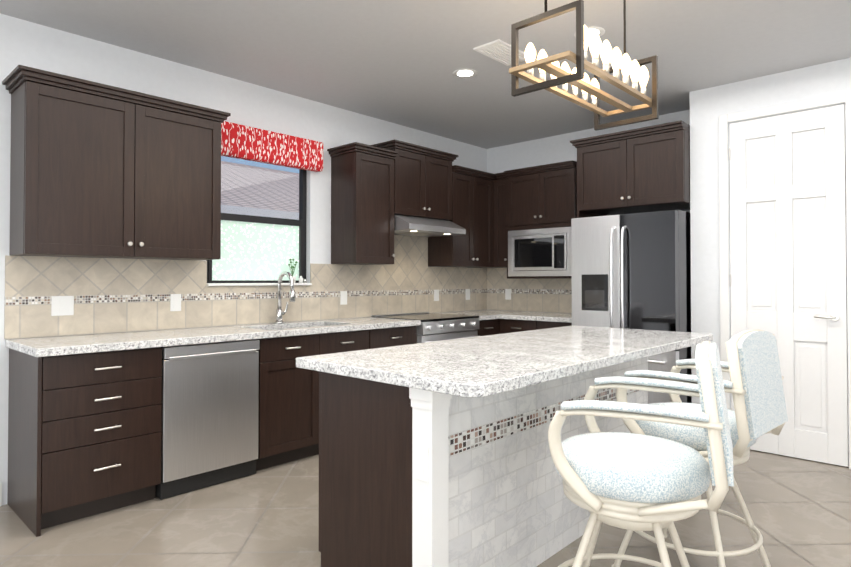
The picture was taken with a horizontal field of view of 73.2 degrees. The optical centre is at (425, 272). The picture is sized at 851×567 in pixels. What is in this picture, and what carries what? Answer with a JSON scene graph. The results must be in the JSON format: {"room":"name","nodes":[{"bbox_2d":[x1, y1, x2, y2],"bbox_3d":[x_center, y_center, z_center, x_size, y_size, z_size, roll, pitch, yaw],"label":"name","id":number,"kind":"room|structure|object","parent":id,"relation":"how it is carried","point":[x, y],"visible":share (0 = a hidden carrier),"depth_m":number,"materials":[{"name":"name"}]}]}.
{"room":"kitchen","nodes":[
{"label":"kitchen","id":0,"kind":"room"},
{"bbox_2d":[0,13,486,504],"bbox_3d":[-2.426,-0.077,3.234,0.150,2.740,9.300,-1,-1,43],"label":"wall","id":1,"kind":"structure","parent":0,"point":[34,45],"depth_m":4.00,"materials":[{"name":"paint"}]},
{"bbox_2d":[0,482,1,505],"bbox_3d":[-3.890,1.205,1.522,0.012,0.130,4.525,-1,-1,43],"label":"baseboard","id":2,"kind":"structure","parent":1,"relation":"attached to","point":[1,494],"depth_m":3.17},
{"bbox_2d":[2,65,230,259],"bbox_3d":[-1.829,-0.578,3.499,0.370,0.971,1.174,-1,-1,43],"label":"upper cabinet","id":3,"kind":"object","parent":1,"relation":"attached to","point":[98,170],"visible":1,"depth_m":3.31,"materials":[{"name":"brown wood"}]},
{"bbox_2d":[4,235,487,338],"bbox_3d":[-0.824,0.014,4.836,0.011,0.762,4.469,-1,-1,43],"label":"tile backsplash","id":4,"kind":"structure","parent":1,"relation":"attached to","point":[113,295],"depth_m":4.00,"materials":[{"name":"tile"}]},
{"bbox_2d":[51,296,73,315],"bbox_3d":[-2.148,0.196,3.395,0.008,0.116,0.115,-1,-1,43],"label":"electrical outlet","id":5,"kind":"object","parent":4,"relation":"attached to","point":[62,305],"visible":1,"depth_m":3.39,"materials":[{"name":"white plastic"}]},
{"bbox_2d":[170,294,180,310],"bbox_3d":[-1.692,0.203,3.886,0.008,0.116,0.072,-1,-1,43],"label":"electrical outlet","id":6,"kind":"object","parent":4,"relation":"attached to","point":[175,302],"visible":1,"depth_m":3.88,"materials":[{"name":"white plastic"}]},
{"bbox_2d":[340,291,346,304],"bbox_3d":[-0.705,0.217,4.948,0.008,0.116,0.072,-1,-1,43],"label":"electrical outlet","id":7,"kind":"object","parent":4,"relation":"attached to","point":[343,297],"visible":1,"depth_m":4.94,"materials":[{"name":"white plastic"}]},
{"bbox_2d":[434,290,438,300],"bbox_3d":[0.112,0.229,5.827,0.008,0.116,0.072,-1,-1,43],"label":"electrical outlet","id":8,"kind":"object","parent":4,"relation":"attached to","point":[436,295],"visible":1,"depth_m":5.82,"materials":[{"name":"white plastic"}]},
{"bbox_2d":[466,289,469,299],"bbox_3d":[0.460,0.235,6.200,0.008,0.116,0.072,-1,-1,43],"label":"electrical outlet","id":9,"kind":"object","parent":4,"relation":"attached to","point":[467,294],"visible":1,"depth_m":6.20,"materials":[{"name":"white plastic"}]},
{"bbox_2d":[206,156,306,282],"bbox_3d":[-1.302,-0.445,4.441,0.060,1.086,0.886,-1,-1,43],"label":"window","id":10,"kind":"structure","parent":1,"relation":"in","point":[257,249],"depth_m":4.45,"materials":[{"name":"glass"}]},
{"bbox_2d":[207,283,311,285],"bbox_3d":[-1.258,0.089,4.392,0.078,0.020,0.886,-1,-1,43],"label":"window sill","id":11,"kind":"structure","parent":1,"relation":"attached to","point":[243,284],"depth_m":4.29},
{"bbox_2d":[288,258,297,282],"bbox_3d":[-1.063,-0.017,4.595,0.079,0.195,0.077,-1,-1,43],"label":"potted plant","id":12,"kind":"object","parent":11,"relation":"on","point":[291,267],"visible":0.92,"depth_m":4.58,"materials":[{"name":"green plant"}]},
{"bbox_2d":[299,276,306,282],"bbox_3d":[-0.998,0.054,4.659,0.036,0.055,0.071,-1,-1,43],"label":"jar","id":13,"kind":"object","parent":11,"relation":"on","point":[301,280],"visible":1,"depth_m":4.64,"materials":[{"name":"white ceramic"}]},
{"bbox_2d":[221,121,322,171],"bbox_3d":[-1.193,-0.956,4.391,0.091,0.239,0.955,-1,-1,43],"label":"valance","id":14,"kind":"object","parent":1,"relation":"attached to","point":[243,142],"visible":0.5,"depth_m":4.34,"materials":[{"name":"red fabric"}]},
{"bbox_2d":[327,142,397,264],"bbox_3d":[-0.535,-0.559,4.891,0.370,0.971,0.477,-1,-1,43],"label":"upper cabinet","id":15,"kind":"object","parent":1,"relation":"attached to","point":[362,204],"visible":1,"depth_m":4.78,"materials":[{"name":"brown wood"}]},
{"bbox_2d":[371,140,457,220],"bbox_3d":[-0.107,-0.823,5.356,0.370,0.631,0.854,-1,-1,43],"label":"upper cabinet","id":16,"kind":"object","parent":1,"relation":"attached to","point":[422,182],"visible":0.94,"depth_m":5.22,"materials":[{"name":"brown wood"}]},
{"bbox_2d":[394,214,465,236],"bbox_3d":[-0.060,-0.432,5.306,0.498,0.147,0.760,-1,-1,43],"label":"range hood","id":17,"kind":"object","parent":16,"relation":"attached to","point":[415,226],"visible":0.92,"depth_m":5.15,"materials":[{"name":"silver metal"}]},
{"bbox_2d":[428,165,495,267],"bbox_3d":[0.380,-0.545,5.875,0.370,0.971,0.650,-1,-1,43],"label":"upper cabinet","id":18,"kind":"object","parent":1,"relation":"attached to","point":[472,204],"visible":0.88,"depth_m":5.74,"materials":[{"name":"brown wood"}]},
{"bbox_2d":[0,450,850,566],"bbox_3d":[0.192,1.310,0.781,7.300,0.100,9.300,-1,-1,43],"label":"floor","id":19,"kind":"structure","parent":0,"point":[799,509],"depth_m":2.88,"materials":[{"name":"tile"}]},
{"bbox_2d":[7,347,161,536],"bbox_3d":[-1.899,0.856,3.211,0.632,0.875,0.599,-1,-1,43],"label":"drawers","id":20,"kind":"object","parent":19,"relation":"on","point":[84,435],"visible":0.98,"depth_m":3.00,"materials":[{"name":"brown wood"}]},
{"bbox_2d":[156,339,259,498],"bbox_3d":[-1.484,0.861,3.656,0.598,0.867,0.604,-1,-1,43],"label":"dishwasher","id":21,"kind":"object","parent":19,"relation":"on","point":[209,411],"visible":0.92,"depth_m":3.44,"materials":[{"name":"silver metal"}]},
{"bbox_2d":[256,330,368,470],"bbox_3d":[-0.954,0.870,4.228,0.632,0.875,0.940,-1,-1,43],"label":"base cabinet","id":22,"kind":"object","parent":19,"relation":"on","point":[288,417],"visible":0.42,"depth_m":3.88,"materials":[{"name":"black wood"}]},
{"bbox_2d":[5,317,420,356],"bbox_3d":[-1.192,0.405,3.974,0.638,0.042,2.704,-1,-1,43],"label":"countertop","id":23,"kind":"structure","parent":22,"relation":"on","point":[62,345],"depth_m":3.49,"materials":[{"name":"stone"}]},
{"bbox_2d":[274,271,294,323],"bbox_3d":[-1.054,0.188,4.367,0.234,0.400,0.103,-1,-1,43],"label":"faucet","id":24,"kind":"object","parent":23,"relation":"on","point":[279,317],"visible":1,"depth_m":4.39,"materials":[{"name":"silver metal"}]},
{"bbox_2d":[369,326,416,348],"bbox_3d":[-0.454,0.877,4.766,0.632,0.875,0.522,-1,-1,43],"label":"base cabinet","id":25,"kind":"object","parent":19,"relation":"on","point":[389,337],"visible":0.19,"depth_m":4.56,"materials":[{"name":"black wood"}]},
{"bbox_2d":[371,312,478,342],"bbox_3d":[0.018,0.854,5.216,0.688,0.935,0.768,-1,-1,43],"label":"range","id":26,"kind":"object","parent":19,"relation":"on","point":[433,327],"visible":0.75,"depth_m":5.04,"materials":[{"name":"silver metal"}]},
{"bbox_2d":[319,357,647,566],"bbox_3d":[0.442,0.850,2.899,0.671,0.877,1.952,-1,-1,43],"label":"kitchen island","id":27,"kind":"object","parent":19,"relation":"on","point":[411,477],"visible":0.58,"depth_m":2.25,"materials":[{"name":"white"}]},
{"bbox_2d":[296,325,712,397],"bbox_3d":[0.618,0.390,2.993,0.970,0.042,2.400,-1,-1,43],"label":"island countertop","id":28,"kind":"structure","parent":27,"relation":"on","point":[479,366],"depth_m":2.44,"materials":[{"name":"stone"}]},
{"bbox_2d":[477,319,498,335],"bbox_3d":[0.384,0.890,5.667,0.632,0.875,0.381,-1,-1,43],"label":"base cabinet","id":29,"kind":"object","parent":19,"relation":"on","point":[489,327],"visible":0.19,"depth_m":5.49,"materials":[{"name":"black wood"}]},
{"bbox_2d":[500,319,536,333],"bbox_3d":[1.071,0.890,5.680,0.415,0.875,0.632,-1,-1,43],"label":"base cabinet","id":30,"kind":"object","parent":19,"relation":"on","point":[509,325],"visible":0.19,"depth_m":5.49,"materials":[{"name":"black wood"}]},
{"bbox_2d":[537,321,571,329],"bbox_3d":[1.377,0.886,5.396,0.415,0.875,0.632,-1,-1,43],"label":"base cabinet","id":31,"kind":"object","parent":19,"relation":"on","point":[544,324],"visible":0.04,"depth_m":5.24,"materials":[{"name":"black wood"}]},
{"bbox_2d":[571,210,691,403],"bbox_3d":[1.792,0.421,4.849,0.864,1.790,0.822,-1,-1,43],"label":"fridge","id":32,"kind":"object","parent":19,"relation":"on","point":[631,271],"visible":0.54,"depth_m":4.52,"materials":[{"name":"silver metal"}]},
{"bbox_2d":[548,341,733,566],"bbox_3d":[0.717,0.750,1.942,0.576,1.052,0.560,0,-1,28],"label":"stool","id":33,"kind":"object","parent":19,"relation":"on","point":[637,482],"visible":1,"depth_m":1.78,"materials":[{"name":"fabric"}]},
{"bbox_2d":[612,329,787,566],"bbox_3d":[1.176,0.757,2.464,0.592,1.052,0.564,-1,-1,43],"label":"stool","id":34,"kind":"object","parent":19,"relation":"on","point":[754,386],"visible":0.5,"depth_m":2.27,"materials":[{"name":"fabric"}]},
{"bbox_3d":[0.708,0.895,6.041,0.598,0.875,0.598,-1,-1,43],"label":"cabinet","id":35,"kind":"object","parent":19,"relation":"on","visible":0},
{"bbox_2d":[438,310,571,322],"bbox_3d":[0.884,0.428,5.618,1.441,0.042,0.987,-1,-1,43],"label":"countertop","id":36,"kind":"structure","parent":35,"relation":"on","point":[522,315],"depth_m":5.53,"materials":[{"name":"stone"}]},
{"bbox_2d":[0,0,850,148],"bbox_3d":[0.192,-1.530,0.821,7.300,0.100,9.300,-1,-1,43],"label":"ceiling","id":37,"kind":"structure","parent":0,"point":[399,62],"depth_m":3.62,"materials":[{"name":"paint"}]},
{"bbox_2d":[453,69,477,77],"bbox_3d":[0.284,-1.431,4.120,0.180,0.006,0.180,-1,-1,43],"label":"recessed light","id":38,"kind":"object","parent":37,"relation":"in","point":[465,73],"visible":0.98,"depth_m":4.12,"materials":[{"name":"white"}]},
{"bbox_2d":[473,39,525,65],"bbox_3d":[0.510,-1.430,3.746,0.200,0.018,0.380,-1,-1,43],"label":"ceiling vent","id":39,"kind":"object","parent":37,"relation":"in","point":[498,50],"visible":0.71,"depth_m":3.70,"materials":[{"name":"white metal"}]},
{"bbox_2d":[509,0,658,130],"bbox_3d":[0.743,-1.100,2.597,0.322,0.710,0.874,-1,-1,43],"label":"chandelier","id":40,"kind":"object","parent":37,"relation":"hanging from","point":[577,78],"visible":1,"depth_m":2.46,"materials":[{"name":"wood"},{"name":"dark metal"},{"name":"glass"}]},
{"bbox_2d":[574,26,604,39],"bbox_3d":[0.988,-1.440,3.452,0.180,0.006,0.180,-1,-1,43],"label":"recessed light","id":41,"kind":"object","parent":37,"relation":"in","point":[600,32],"visible":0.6,"depth_m":3.42,"materials":[{"name":"white"}]},
{"bbox_2d":[487,110,689,312],"bbox_3d":[3.362,-0.065,4.100,7.150,2.740,0.150,-1,-1,43],"label":"wall","id":42,"kind":"structure","parent":0,"point":[544,151],"depth_m":5.96,"materials":[{"name":"paint"}]},
{"bbox_2d":[475,172,506,267],"bbox_3d":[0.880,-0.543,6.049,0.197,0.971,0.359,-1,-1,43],"label":"upper cabinet","id":43,"kind":"object","parent":42,"relation":"attached to","point":[500,221],"visible":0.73,"depth_m":5.96,"materials":[{"name":"brown wood"}]},
{"bbox_2d":[488,268,571,312],"bbox_3d":[1.228,0.176,5.970,1.412,0.468,0.011,-1,-1,43],"label":"tile backsplash","id":44,"kind":"structure","parent":42,"relation":"attached to","point":[530,295],"depth_m":6.08,"materials":[{"name":"tile"}]},
{"bbox_2d":[505,289,510,299],"bbox_3d":[0.901,0.235,6.259,0.072,0.116,0.008,-1,-1,43],"label":"electrical outlet","id":45,"kind":"object","parent":44,"relation":"attached to","point":[507,294],"visible":1,"depth_m":6.26,"materials":[{"name":"white plastic"}]},
{"bbox_2d":[504,160,576,278],"bbox_3d":[1.217,-0.488,5.701,0.764,1.091,0.409,-1,-1,43],"label":"upper cabinet","id":46,"kind":"object","parent":42,"relation":"attached to","point":[541,196],"visible":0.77,"depth_m":5.57,"materials":[{"name":"brown wood"}]},
{"bbox_2d":[508,227,571,275],"bbox_3d":[1.215,-0.194,5.695,0.716,0.461,0.361,-1,-1,43],"label":"microwave","id":47,"kind":"object","parent":46,"relation":"in","point":[540,252],"visible":0.75,"depth_m":5.55,"materials":[{"name":"silver metal"}]},
{"bbox_2d":[570,120,689,217],"bbox_3d":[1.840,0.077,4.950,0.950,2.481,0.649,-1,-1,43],"label":"upper cabinet","id":48,"kind":"object","parent":42,"relation":"attached to","point":[641,170],"visible":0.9,"depth_m":4.71,"materials":[{"name":"brown wood"}]},
{"bbox_2d":[690,57,850,444],"bbox_3d":[3.953,-0.078,3.113,4.640,2.740,0.489,-1,-1,43],"label":"wall","id":49,"kind":"structure","parent":0,"point":[709,106],"depth_m":4.40,"materials":[{"name":"paint"}]},
{"bbox_2d":[719,92,850,468],"bbox_3d":[2.549,0.053,4.072,0.846,2.505,0.015,-1,-1,43],"label":"door frame","id":50,"kind":"structure","parent":49,"relation":"attached to","point":[845,98],"depth_m":4.29,"materials":[{"name":"white wood"}]},
{"bbox_2d":[729,104,848,466],"bbox_3d":[2.548,0.084,4.071,0.711,2.431,0.103,-1,-1,43],"label":"pantry door","id":51,"kind":"structure","parent":49,"relation":"in","point":[788,269],"depth_m":4.03,"materials":[{"name":"white wood"}]},
{"label":"outside","id":52,"kind":"structure","parent":0,"visible":0},
{"bbox_2d":[221,161,298,219],"bbox_3d":[-3.449,-0.370,6.920,6.340,3.470,13.000,-1,-1,43],"label":"roof","id":53,"kind":"structure","parent":52,"point":[264,192],"depth_m":8.47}
]}
------------------------------
# [Exercise details]
What lines in the data above contain the word "kitchen"? Copy them all.

# [Task answer]
{"room":"kitchen","nodes":[
{"label":"kitchen","id":0,"kind":"room"},
{"bbox_2d":[319,357,647,566],"bbox_3d":[0.442,0.850,2.899,0.671,0.877,1.952,-1,-1,43],"label":"kitchen island","id":27,"kind":"object","parent":19,"relation":"on","point":[411,477],"visible":0.58,"depth_m":2.25,"materials":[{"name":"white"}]},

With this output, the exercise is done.